Dalam Pasal 863 dan Pasal 873 KUHP, anak luar kawin yang berhak mendapatkan warisan dari ayahnya adalah anak luar kawin yang diakui oleh ayahnya (pewaris) atau anak luar kawin yang disahkan pada waktu dilangsungkannya perkawinan antara kedua orang tuanya.

Sementara itu, anak luar kawin yang tidak sempat diakui atau tidak pernah diakui oleh pewaris yaitu ayahnya, dijelaskan lebih lanjut dalam Putusan Mahkamah Konstitusi No. 46/PUU-VIII/2010 yang menguji Pasal 43 ayat  (1) UU Perkawinan.

Pasal tersebut menjelaskan, anak yang dilahirkan di luar perkawinan mempunyai hubungan perdata dengan ibunya dan keluarga ibunya serta dengan laki-laki sebagai ayahnya yang dapat dibuktikan berdasarkan ilmu pengetahuan dan teknologi dan/atau alat bukti lain menurut hukum mempunyai hubungan darah, termasuk hubungan perdata dengan keluarga ayahnya.

Karenanya, anak luar kawin tersebut dapat membuktikan diri sebagai anak kandung dari pewaris. Namun, pada Pasal 285 KUHP menyatakan, apabila terjadi pengakuan dari ayahnya, sehingga menimbulkan hubungan hukum antara pewaris dengan anak luar kawinnya, maka pengakuan anak luar kawin tidak boleh merugikan pihak istri dan anak kandung pewaris.

Pembuktian adanya hubungan hukum dari anak hasil perkawinan siri tidak menyebabkan anak tersebut dapat mewarisi dari ayah kandungnya meski telah dibuktikan melalui teknologi. Hal ini dikuatkan dengan fatwa Majelis Ulama Indonesia, yang menyatakan bahwa anak hasil pernikahan siri hanya berhak atas wasiat wajibah.

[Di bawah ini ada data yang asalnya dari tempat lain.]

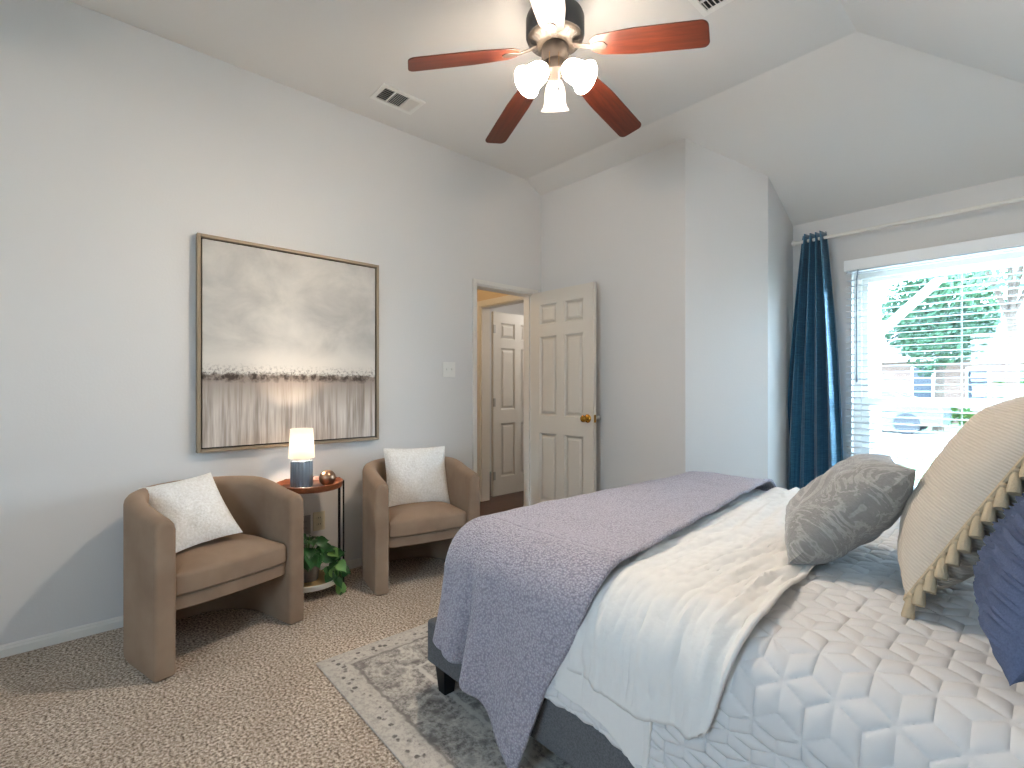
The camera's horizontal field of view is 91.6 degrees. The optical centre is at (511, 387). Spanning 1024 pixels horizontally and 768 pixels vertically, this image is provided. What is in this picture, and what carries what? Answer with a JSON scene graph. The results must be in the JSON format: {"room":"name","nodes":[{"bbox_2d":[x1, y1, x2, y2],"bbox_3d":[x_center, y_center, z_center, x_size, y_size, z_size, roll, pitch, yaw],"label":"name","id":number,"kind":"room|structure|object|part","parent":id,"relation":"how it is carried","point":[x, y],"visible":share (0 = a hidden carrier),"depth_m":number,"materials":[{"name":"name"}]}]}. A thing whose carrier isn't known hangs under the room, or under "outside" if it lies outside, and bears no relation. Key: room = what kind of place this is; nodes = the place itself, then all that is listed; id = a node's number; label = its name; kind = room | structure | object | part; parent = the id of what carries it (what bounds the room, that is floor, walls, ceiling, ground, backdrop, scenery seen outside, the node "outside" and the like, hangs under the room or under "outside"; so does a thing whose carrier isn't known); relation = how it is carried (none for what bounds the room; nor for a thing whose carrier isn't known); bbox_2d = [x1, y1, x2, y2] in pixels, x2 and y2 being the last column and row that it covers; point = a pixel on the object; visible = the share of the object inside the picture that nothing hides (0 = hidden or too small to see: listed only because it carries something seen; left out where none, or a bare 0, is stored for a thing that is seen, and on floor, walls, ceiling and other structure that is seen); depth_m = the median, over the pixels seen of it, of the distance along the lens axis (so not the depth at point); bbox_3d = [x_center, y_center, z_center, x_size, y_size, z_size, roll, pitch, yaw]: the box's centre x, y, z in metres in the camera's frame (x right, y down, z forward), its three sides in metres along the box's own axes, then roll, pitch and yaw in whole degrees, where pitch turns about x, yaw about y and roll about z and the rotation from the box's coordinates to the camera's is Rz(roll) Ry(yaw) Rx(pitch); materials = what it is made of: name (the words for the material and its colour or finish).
{"room":"bedroom","nodes":[
{"label":"bedroom","id":0,"kind":"room"},
{"bbox_2d":[0,557,444,767],"bbox_3d":[0.030,1.230,1.818,5.890,0.080,3.650,0,0,-42],"label":"floor","id":1,"kind":"structure","parent":0,"point":[247,688],"depth_m":1.94,"materials":[{"name":"beige carpet"}]},
{"bbox_2d":[123,476,303,682],"bbox_3d":[-1.500,0.835,2.441,0.610,0.711,0.670,0,0,34],"label":"barrel armchair","id":2,"kind":"object","parent":1,"relation":"on","point":[260,568],"visible":0.97,"depth_m":2.25,"materials":[{"name":"brown fabric"}]},
{"bbox_2d":[138,472,242,552],"bbox_3d":[-1.556,0.595,2.417,0.308,0.303,0.347,0,0,38],"label":"throw pillow","id":3,"kind":"object","parent":2,"relation":"on","point":[198,512],"visible":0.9,"depth_m":2.37,"materials":[{"name":"white fabric"}]},
{"bbox_3d":[-1.473,0.905,2.423,0.509,0.060,0.504,0,0,34],"label":"seat","id":4,"kind":"part","parent":2,"relation":"part of","materials":[{"name":"brown fabric"}]},
{"bbox_2d":[176,533,285,595],"bbox_3d":[-1.466,0.807,2.418,0.520,0.129,0.498,0,0,34],"label":"seat cushion","id":5,"kind":"object","parent":2,"relation":"on","point":[223,561],"depth_m":2.29,"materials":[{"name":"brown fabric"}]},
{"bbox_2d":[277,476,343,592],"bbox_3d":[-1.178,0.868,2.909,0.377,0.645,0.372,0,0,-42],"label":"side table","id":6,"kind":"object","parent":1,"relation":"on","point":[319,584],"visible":0.44,"depth_m":2.88,"materials":[{"name":"brown wood"}]},
{"bbox_2d":[288,428,314,487],"bbox_3d":[-1.212,0.402,2.871,0.142,0.335,0.142,0,0,-42],"label":"table lamp","id":7,"kind":"object","parent":6,"relation":"on","point":[301,441],"visible":0.99,"depth_m":2.82,"materials":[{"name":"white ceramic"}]},
{"bbox_3d":[-1.212,0.318,2.871,0.142,0.167,0.142,0,0,-42],"label":"lamp shade","id":8,"kind":"part","parent":7,"relation":"part of","materials":[{"name":"fabric"}]},
{"bbox_2d":[277,476,342,493],"bbox_3d":[-1.180,0.566,2.907,0.372,0.039,0.372,0,0,-42],"label":"tabletop","id":9,"kind":"object","parent":6,"relation":"on","point":[317,487],"depth_m":2.82,"materials":[{"name":"brown wood"}]},
{"bbox_2d":[304,566,334,592],"bbox_3d":[-1.180,1.117,2.907,0.344,0.037,0.344,0,0,-42],"label":"shelf","id":10,"kind":"object","parent":6,"relation":"attached to","point":[319,584],"depth_m":2.83,"materials":[{"name":"white"}]},
{"bbox_2d":[304,566,318,582],"bbox_3d":[-1.190,1.049,2.906,0.132,0.137,0.132,0,0,-42],"label":"pot","id":11,"kind":"object","parent":10,"relation":"on","point":[310,576],"depth_m":2.86,"materials":[{"name":"grey stone"}]},
{"bbox_2d":[304,533,350,595],"bbox_3d":[-1.150,1.042,2.888,0.357,0.411,0.305,0,0,-42],"label":"pothos","id":12,"kind":"object","parent":6,"relation":"on","point":[313,558],"visible":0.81,"depth_m":2.88,"materials":[{"name":"green plant"}]},
{"bbox_2d":[319,470,335,485],"bbox_3d":[-1.073,0.524,2.897,0.094,0.090,0.094,0,0,-42],"label":"decorative ball","id":13,"kind":"object","parent":6,"relation":"on","point":[327,477],"visible":0.88,"depth_m":2.87,"materials":[{"name":"orange metal"}]},
{"bbox_3d":[-1.058,0.868,3.050,0.018,0.645,0.009,0,0,41],"label":"leg","id":14,"kind":"part","parent":6,"relation":"part of","materials":[{"name":"black metal"}]},
{"bbox_3d":[-0.997,0.868,2.947,0.009,0.645,0.018,0,0,-12],"label":"leg","id":15,"kind":"part","parent":6,"relation":"part of","materials":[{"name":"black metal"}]},
{"bbox_2d":[362,456,479,595],"bbox_3d":[-0.642,0.835,3.262,0.670,0.711,0.610,0,0,-30],"label":"barrel armchair","id":16,"kind":"object","parent":1,"relation":"on","point":[428,529],"visible":0.72,"depth_m":3.04,"materials":[{"name":"brown fabric"}]},
{"bbox_2d":[383,446,449,506],"bbox_3d":[-0.633,0.590,3.320,0.439,0.390,0.179,0,0,-29],"label":"throw pillow","id":17,"kind":"object","parent":16,"relation":"on","point":[414,475],"visible":0.94,"depth_m":3.26,"materials":[{"name":"white fabric"}]},
{"bbox_3d":[-0.625,0.905,3.234,0.504,0.060,0.509,0,0,-30],"label":"seat","id":18,"kind":"part","parent":16,"relation":"part of","materials":[{"name":"brown fabric"}]},
{"bbox_2d":[389,501,465,536],"bbox_3d":[-0.621,0.807,3.227,0.498,0.129,0.520,0,0,-30],"label":"seat cushion","id":19,"kind":"object","parent":16,"relation":"on","point":[418,519],"depth_m":3.04,"materials":[{"name":"brown fabric"}]},
{"bbox_2d":[316,623,572,767],"bbox_3d":[0.938,1.185,2.074,2.600,0.009,2.440,0,0,-41],"label":"area rug","id":20,"kind":"object","parent":1,"relation":"on","point":[391,682],"visible":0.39,"depth_m":1.83,"materials":[{"name":"grey fabric"}]},
{"bbox_2d":[428,617,633,767],"bbox_3d":[1.103,0.610,1.797,1.990,1.140,2.145,0,0,-42],"label":"platform bed","id":21,"kind":"object","parent":20,"relation":"on","point":[579,744],"visible":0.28,"depth_m":1.41,"materials":[{"name":"grey fabric"}]},
{"bbox_3d":[-0.255,1.122,1.938,0.066,0.114,0.066,0,0,-42],"label":"leg","id":22,"kind":"part","parent":21,"relation":"part of","materials":[{"name":"black wood"}]},
{"bbox_2d":[433,471,776,767],"bbox_3d":[0.627,0.819,2.279,2.034,0.673,0.830,0,0,-42],"label":"throw blanket","id":23,"kind":"object","parent":21,"relation":"on","point":[519,585],"visible":0.94,"depth_m":1.64,"materials":[{"name":"purple fabric"}]},
{"bbox_2d":[0,0,540,644],"bbox_3d":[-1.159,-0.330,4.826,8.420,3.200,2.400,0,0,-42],"label":"wall","id":24,"kind":"structure","parent":0,"point":[121,143],"depth_m":2.58,"materials":[{"name":"white paint"}]},
{"bbox_2d":[0,558,361,657],"bbox_3d":[-1.843,1.163,2.572,4.135,0.053,0.014,0,0,-42],"label":"baseboard","id":25,"kind":"structure","parent":24,"relation":"attached to","point":[41,641],"depth_m":2.33,"materials":[{"name":"white"}]},
{"bbox_2d":[196,232,378,452],"bbox_3d":[-1.306,-0.241,3.037,1.060,1.183,0.041,0,0,-42],"label":"framed painting","id":26,"kind":"object","parent":24,"relation":"attached to","point":[287,339],"visible":0.98,"depth_m":2.96,"materials":[{"name":"brown"}]},
{"bbox_2d":[304,515,310,533],"bbox_3d":[-1.284,0.850,3.084,0.075,0.118,0.009,0,0,-42],"label":"outlet","id":27,"kind":"object","parent":24,"relation":"attached to","point":[307,519],"visible":0.58,"depth_m":3.09,"materials":[{"name":"grey plastic"}]},
{"bbox_2d":[313,511,324,530],"bbox_3d":[-1.217,0.840,3.144,0.075,0.118,0.009,0,0,-42],"label":"wall outlet","id":28,"kind":"object","parent":24,"relation":"attached to","point":[318,517],"visible":1,"depth_m":3.14,"materials":[{"name":"beige plastic"}]},
{"bbox_2d":[443,362,454,376],"bbox_3d":[-0.479,-0.140,3.811,0.115,0.115,0.017,0,0,-42],"label":"light switch","id":29,"kind":"object","parent":24,"relation":"attached to","point":[448,367],"visible":1,"depth_m":3.81,"materials":[{"name":"white plastic"}]},
{"bbox_2d":[472,278,537,506],"bbox_3d":[-0.088,0.159,4.262,0.731,2.063,0.148,0,0,-42],"label":"trim","id":30,"kind":"structure","parent":24,"relation":"attached to","point":[475,282],"depth_m":4.43,"materials":[{"name":"white wood"}]},
{"bbox_2d":[531,282,600,504],"bbox_3d":[0.414,0.173,4.155,0.182,2.005,0.699,0,0,-43],"label":"door","id":31,"kind":"structure","parent":24,"relation":"in","point":[564,418],"depth_m":4.12,"materials":[{"name":"beige paint"}]},
{"bbox_3d":[0.572,0.241,3.903,0.073,0.068,0.068,0,0,-43],"label":"knob","id":32,"kind":"part","parent":31,"relation":"part of","materials":[{"name":"gold metal"}]},
{"bbox_2d":[477,289,519,304],"bbox_3d":[-1.310,-0.110,4.770,2.280,2.600,2.280,0,0,-42],"label":"wall","id":33,"kind":"structure","parent":0,"point":[482,295],"depth_m":5.15,"materials":[{"name":"beige paint"}]},
{"bbox_2d":[477,295,523,501],"bbox_3d":[-0.041,0.140,4.977,0.124,2.100,0.860,0,0,-42],"label":"trim","id":34,"kind":"structure","parent":33,"relation":"attached to","point":[483,307],"depth_m":5.23,"materials":[{"name":"white wood"}]},
{"bbox_2d":[491,311,523,496],"bbox_3d":[0.078,0.173,5.639,0.747,2.010,0.108,0,0,-43],"label":"door","id":35,"kind":"structure","parent":33,"relation":"in","point":[507,330],"depth_m":5.55,"materials":[{"name":"white painted wood"}]},
{"bbox_2d":[480,472,523,515],"bbox_3d":[-0.018,1.232,5.816,5.400,0.076,2.270,0,0,-42],"label":"floor","id":36,"kind":"structure","parent":0,"point":[501,503],"depth_m":5.15,"materials":[{"name":"brown wood"}]},
{"bbox_2d":[68,0,1023,225],"bbox_3d":[0.044,-1.585,1.831,5.970,0.730,3.690,0,0,-42],"label":"ceiling","id":37,"kind":"structure","parent":0,"point":[845,106],"depth_m":2.80,"materials":[{"name":"white paint"}]},
{"bbox_2d":[369,83,425,114],"bbox_3d":[-0.723,-1.824,3.155,0.295,0.010,0.191,0,0,-42],"label":"ceiling vent","id":38,"kind":"object","parent":37,"relation":"in","point":[386,94],"visible":1,"depth_m":3.15,"materials":[{"name":"white plastic"}]},
{"bbox_2d":[408,0,709,143],"bbox_3d":[0.226,-1.568,2.324,1.244,0.524,1.286,0,0,-42],"label":"ceiling fan","id":39,"kind":"object","parent":37,"relation":"hanging from","point":[554,28],"visible":1,"depth_m":2.23,"materials":[{"name":"brown wood"}]},
{"bbox_3d":[-0.214,-1.469,2.225,0.503,0.006,0.136,-12,13,-9],"label":"blade","id":40,"kind":"part","parent":39,"relation":"part of","materials":[{"name":"brown wood"}]},
{"bbox_3d":[0.008,-1.469,2.662,0.136,0.006,0.503,-12,-6,-29],"label":"blade","id":41,"kind":"part","parent":39,"relation":"part of","materials":[{"name":"brown wood"}]},
{"bbox_3d":[0.086,-1.393,2.242,0.157,0.157,0.136,0,0,-42],"label":"lamp shade","id":42,"kind":"part","parent":39,"relation":"part of","materials":[{"name":"white glass"}]},
{"bbox_3d":[0.108,-1.413,2.247,0.081,0.081,0.056,0,0,-42],"label":"bulb","id":43,"kind":"part","parent":39,"relation":"part of","materials":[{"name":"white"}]},
{"bbox_3d":[0.133,-1.469,1.878,0.136,0.006,0.503,11,13,7],"label":"blade","id":44,"kind":"part","parent":39,"relation":"part of","materials":[{"name":"brown wood"}]},
{"bbox_3d":[0.207,-1.385,2.402,0.141,0.159,0.140,0,0,-42],"label":"lamp shade","id":45,"kind":"part","parent":39,"relation":"part of","materials":[{"name":"white glass"}]},
{"bbox_3d":[0.198,-1.585,2.290,0.252,0.030,0.252,0,0,-42],"label":"motor","id":46,"kind":"part","parent":39,"relation":"part of","materials":[{"name":"brown metal"}]},
{"bbox_3d":[0.303,-1.397,2.225,0.136,0.155,0.159,0,0,-42],"label":"lamp shade","id":47,"kind":"part","parent":39,"relation":"part of","materials":[{"name":"white glass"}]},
{"bbox_3d":[0.283,-1.416,2.233,0.057,0.078,0.083,0,0,-42],"label":"bulb","id":48,"kind":"part","parent":39,"relation":"part of","materials":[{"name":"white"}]},
{"bbox_3d":[0.493,-1.469,2.585,0.136,0.006,0.503,-14,-22,42],"label":"blade","id":49,"kind":"part","parent":39,"relation":"part of","materials":[{"name":"brown wood"}]},
{"bbox_3d":[0.570,-1.469,2.100,0.503,0.006,0.136,13,-5,26],"label":"blade","id":50,"kind":"part","parent":39,"relation":"part of","materials":[{"name":"brown wood"}]},
{"bbox_2d":[688,0,732,16],"bbox_3d":[0.901,-1.824,2.276,0.295,0.010,0.195,0,0,-42],"label":"ceiling vent","id":51,"kind":"object","parent":37,"relation":"in","point":[705,7],"visible":1,"depth_m":2.37,"materials":[{"name":"white plastic"}]},
{"bbox_2d":[541,139,684,491],"bbox_3d":[0.730,-0.280,4.057,0.100,3.100,1.520,0,0,-42],"label":"wall","id":52,"kind":"structure","parent":0,"point":[620,228],"depth_m":3.79,"materials":[{"name":"white paint"}]},
{"bbox_2d":[685,138,767,478],"bbox_3d":[1.500,-0.280,3.548,0.604,3.100,0.122,0,0,-5],"label":"wall","id":53,"kind":"structure","parent":0,"point":[726,200],"depth_m":3.49,"materials":[{"name":"white paint"}]},
{"bbox_2d":[768,177,792,488],"bbox_3d":[1.998,-0.180,3.756,0.610,2.900,0.100,0,0,-42],"label":"wall","id":54,"kind":"structure","parent":0,"point":[780,227],"depth_m":3.64,"materials":[{"name":"white paint"}]},
{"bbox_2d":[793,175,1023,459],"bbox_3d":[2.895,0.090,3.149,0.140,3.000,2.004,0,0,-42],"label":"wall","id":55,"kind":"structure","parent":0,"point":[1006,219],"depth_m":3.37,"materials":[{"name":"white paint"}]},
{"bbox_2d":[791,196,1023,245],"bbox_3d":[2.757,-1.082,3.095,0.136,0.080,1.838,0,0,-42],"label":"curtain rod","id":56,"kind":"object","parent":55,"relation":"attached to","point":[794,243],"visible":0.95,"depth_m":3.17,"materials":[{"name":"white metal"}]},
{"bbox_2d":[787,231,842,489],"bbox_3d":[2.186,0.010,3.628,0.126,2.270,0.451,0,0,-42],"label":"curtain","id":57,"kind":"object","parent":56,"relation":"hanging from","point":[814,397],"visible":0.68,"depth_m":3.63,"materials":[{"name":"blue fabric"}]},
{"bbox_2d":[844,232,1023,485],"bbox_3d":[2.797,-0.060,3.084,0.088,1.680,1.260,0,0,-42],"label":"window blind","id":58,"kind":"object","parent":55,"relation":"attached to","point":[1017,239],"visible":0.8,"depth_m":3.21,"materials":[{"name":"white plastic"}]},
{"bbox_2d":[854,249,1023,489],"bbox_3d":[2.859,-0.018,3.154,0.165,1.625,1.240,0,0,-42],"label":"window","id":59,"kind":"structure","parent":55,"relation":"attached to","point":[1017,253],"depth_m":3.50,"materials":[{"name":"white"}]},
{"bbox_3d":[2.885,0.400,3.178,0.035,0.650,1.090,0,0,-42],"label":"sash","id":60,"kind":"part","parent":59,"relation":"part of","materials":[{"name":"white"}]},
{"bbox_3d":[2.900,-0.355,3.191,0.035,0.860,1.090,0,0,-42],"label":"sash","id":61,"kind":"part","parent":59,"relation":"part of","materials":[{"name":"white"}]},
{"bbox_3d":[1.098,0.767,1.803,1.850,0.373,2.000,0,0,-42],"label":"mattress","id":62,"kind":"object","parent":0,"visible":0},
{"bbox_2d":[544,489,1023,767],"bbox_3d":[1.111,0.765,1.764,1.958,0.440,1.908,0,0,-42],"label":"quilt","id":63,"kind":"object","parent":62,"relation":"on","point":[834,675],"visible":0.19,"depth_m":1.03,"materials":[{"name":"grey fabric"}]},
{"bbox_2d":[554,487,814,767],"bbox_3d":[0.963,0.723,1.901,1.932,0.421,0.601,0,0,-42],"label":"blanket","id":64,"kind":"object","parent":63,"relation":"on","point":[660,641],"visible":0.69,"depth_m":1.29,"materials":[{"name":"white fabric"}]},
{"bbox_2d":[785,453,915,564],"bbox_3d":[1.067,0.377,1.606,0.334,0.332,0.477,0,0,32],"label":"lumbar pillow","id":65,"kind":"object","parent":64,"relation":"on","point":[847,507],"visible":0.97,"depth_m":1.45,"materials":[{"name":"grey fabric"}]},
{"bbox_2d":[897,396,1023,619],"bbox_3d":[1.277,0.259,1.361,0.346,0.608,0.681,0,0,41],"label":"fringed pillow","id":66,"kind":"object","parent":63,"relation":"on","point":[947,517],"visible":0.94,"depth_m":1.20,"materials":[{"name":"beige fabric"}]},
{"bbox_3d":[1.275,0.270,1.363,0.296,0.515,0.610,0,0,41],"label":"braid trim","id":67,"kind":"part","parent":66,"relation":"part of","materials":[{"name":"beige fabric"}]},
{"bbox_2d":[973,493,1023,685],"bbox_3d":[1.069,0.295,0.943,0.290,0.422,0.457,0,0,39],"label":"accent pillow","id":68,"kind":"object","parent":63,"relation":"on","point":[998,583],"visible":1,"depth_m":0.90,"materials":[{"name":"blue fabric"}]},
{"label":"outside","id":69,"kind":"structure","parent":0,"visible":0},
{"bbox_2d":[881,423,962,483],"bbox_3d":[25.376,1.490,27.335,65.670,0.100,120.000,0,0,-42],"label":"lawn","id":70,"kind":"structure","parent":69,"point":[888,427],"depth_m":10.03,"materials":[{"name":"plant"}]},
{"bbox_2d":[881,296,888,311],"bbox_3d":[24.971,-2.753,34.759,4.172,8.392,4.348,0,0,-1],"label":"tree","id":71,"kind":"object","parent":70,"relation":"on","point":[883,304],"visible":0.02,"depth_m":34.11,"materials":[{"name":"green plant"}]},
{"bbox_2d":[881,272,1006,430],"bbox_3d":[14.322,-1.609,16.697,3.180,6.107,3.218,0,0,-17],"label":"tree","id":72,"kind":"object","parent":70,"relation":"on","point":[982,316],"visible":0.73,"depth_m":16.06,"materials":[{"name":"green plant"}]},
{"bbox_3d":[14.335,-2.510,16.744,3.240,4.306,3.405,0,0,-42],"label":"crown","id":73,"kind":"part","parent":72,"relation":"part of","materials":[{"name":"green plant"}]},
{"bbox_2d":[881,300,1023,422],"bbox_3d":[21.000,-1.235,23.356,10.700,5.350,19.200,0,0,-42],"label":"brick house","id":74,"kind":"structure","parent":70,"relation":"on","point":[1020,313],"depth_m":20.23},
{"bbox_3d":[17.317,0.040,21.021,0.009,1.800,0.600,0,0,-42],"label":"pane","id":75,"kind":"part","parent":74,"relation":"part of","materials":[{"name":"blue glass"}]},
{"bbox_3d":[18.471,0.030,19.752,0.009,1.580,0.570,0,0,-42],"label":"pane","id":76,"kind":"part","parent":74,"relation":"part of","materials":[{"name":"white glass"}]},
{"bbox_2d":[947,407,958,424],"bbox_3d":[16.794,0.954,19.164,0.600,0.972,0.605,0,0,-42],"label":"shrub","id":77,"kind":"object","parent":70,"relation":"on","point":[954,409],"visible":0.23,"depth_m":18.96,"materials":[{"name":"green plant"}]},
{"bbox_2d":[956,408,974,424],"bbox_3d":[17.118,1.093,18.782,0.634,0.694,0.568,0,0,-42],"label":"shrub","id":78,"kind":"object","parent":70,"relation":"on","point":[958,416],"visible":0.48,"depth_m":18.69,"materials":[{"name":"green plant"}]},
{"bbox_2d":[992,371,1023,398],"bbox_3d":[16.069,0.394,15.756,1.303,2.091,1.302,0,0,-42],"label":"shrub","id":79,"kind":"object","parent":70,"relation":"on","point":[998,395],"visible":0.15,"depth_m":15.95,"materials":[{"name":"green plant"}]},
{"bbox_3d":[3.754,1.410,4.292,2.670,0.060,11.000,0,0,-42],"label":"porch slab","id":80,"kind":"object","parent":70,"relation":"on","visible":0},
{"bbox_2d":[871,438,894,461],"bbox_3d":[3.485,0.965,5.102,0.542,0.950,0.640,0,0,-42],"label":"porch chair","id":81,"kind":"object","parent":80,"relation":"on","point":[891,440],"visible":0.02,"depth_m":5.09,"materials":[{"name":"grey paint"}]},
{"bbox_3d":[3.669,0.550,5.270,0.030,0.040,0.560,0,0,-42],"label":"rail","id":82,"kind":"part","parent":81,"relation":"part of","materials":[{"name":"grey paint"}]},
{"bbox_3d":[3.857,0.965,5.063,0.044,0.950,0.044,0,0,-42],"label":"leg","id":83,"kind":"part","parent":81,"relation":"part of","materials":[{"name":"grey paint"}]},
{"bbox_2d":[869,277,947,453],"bbox_3d":[4.200,-0.110,5.340,0.180,3.100,0.710,0,0,-42],"label":"porch post","id":84,"kind":"object","parent":80,"relation":"on","point":[935,285],"visible":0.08,"depth_m":5.47,"materials":[{"name":"white wood"}]},
{"bbox_3d":[4.021,-0.110,5.536,0.120,3.100,0.120,0,0,-42],"label":"post","id":85,"kind":"part","parent":84,"relation":"part of","materials":[{"name":"white wood"}]},
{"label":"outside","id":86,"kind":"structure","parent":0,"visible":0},
{"bbox_2d":[881,431,953,457],"bbox_3d":[10.457,1.430,13.768,7.200,0.020,120.000,0,0,-42],"label":"street","id":87,"kind":"structure","parent":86,"point":[883,433],"depth_m":12.97,"materials":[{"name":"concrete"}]},
{"bbox_2d":[881,387,951,434],"bbox_3d":[11.758,0.695,16.797,1.820,1.450,4.470,0,0,-42],"label":"parked car","id":88,"kind":"object","parent":87,"relation":"on","point":[883,394],"visible":0.38,"depth_m":15.21,"materials":[{"name":"silver metal"}]},
{"bbox_2d":[921,264,1023,398],"bbox_3d":[12.042,-1.119,12.060,3.512,5.125,3.489,0,0,-42],"label":"tree","id":89,"kind":"object","parent":87,"relation":"on","point":[1013,321],"visible":0.41,"depth_m":11.97,"materials":[{"name":"green plant"}]},
{"bbox_3d":[12.042,-2.959,12.060,3.512,1.444,3.489,0,0,-42],"label":"crown","id":90,"kind":"part","parent":89,"relation":"part of","materials":[{"name":"green plant"}]}
]}

Majelis Ulama Indonesia mengeluarkan fatwa bahwa pernikahan di bawah tangan hukumnya sah selama terpenuhi syarat dan rukun nikah, akan tetapi haram jika menimbulkan mudharat atau dampak negatif.

Namun perkawinan siri dipandang tidak memenuhi ketentuan perundang-undangan dan sering kali menimbulkan dampak negatif terhadap istri dan anak yang dilahirkan terkait hak nafkah dan hak waris. Penuntutan akan hak sering menimbulkan sengketa jika tidak adanya bukti resmi perkawinan yang sah.

Perkawinan siri menurut UU No. 1 Tahun 1974 tentang Perkawinan merupakan perkawinan yang tidak sah, karena perkawinan siri merupakan penyimpangan dari ketentuan UU No. 1 Tahun 1974 tentang Perkawinan.

Perkawinan siri tidak dapat mengingkari adanya hubungan darah antara ayah biologis dan anak itu sendiri. Konsekuensi dari pernikahan siri adalah istri dan anak kapan saja dapat ditinggalkan suami, istri tidak dapat memenuhi tunjangan finansial untuk membesarkan anak, istri sering memikul tanggung jawab membesarkan anak sendiri, anak tidak punya hak waris atas harta benda peninggalan ayahnya, anak tidak punya status yang jelas tentang ayahnya sehingga sulit membuat akta kelahiran.

Dampak hukum dari pernikahan siri akan terasa ketika pernikahan siri mengalami perceraian, karena pihak pria yang melakukan pernikahan siri tidak mau bertanggung jawab atas biaya pendidikan dan kebutuhan anak.

Selain hak waris, anak-anak hasil pernikahan siri akan kesulitan mendapatkan akta kelahiran, sebab kedua orang tua tidak memiliki dokumen pernikahan atau akta nikah. Nikah siri tidak dapat disahkan oleh negara kecuali jika dilakukan penetapan atau pengesahan.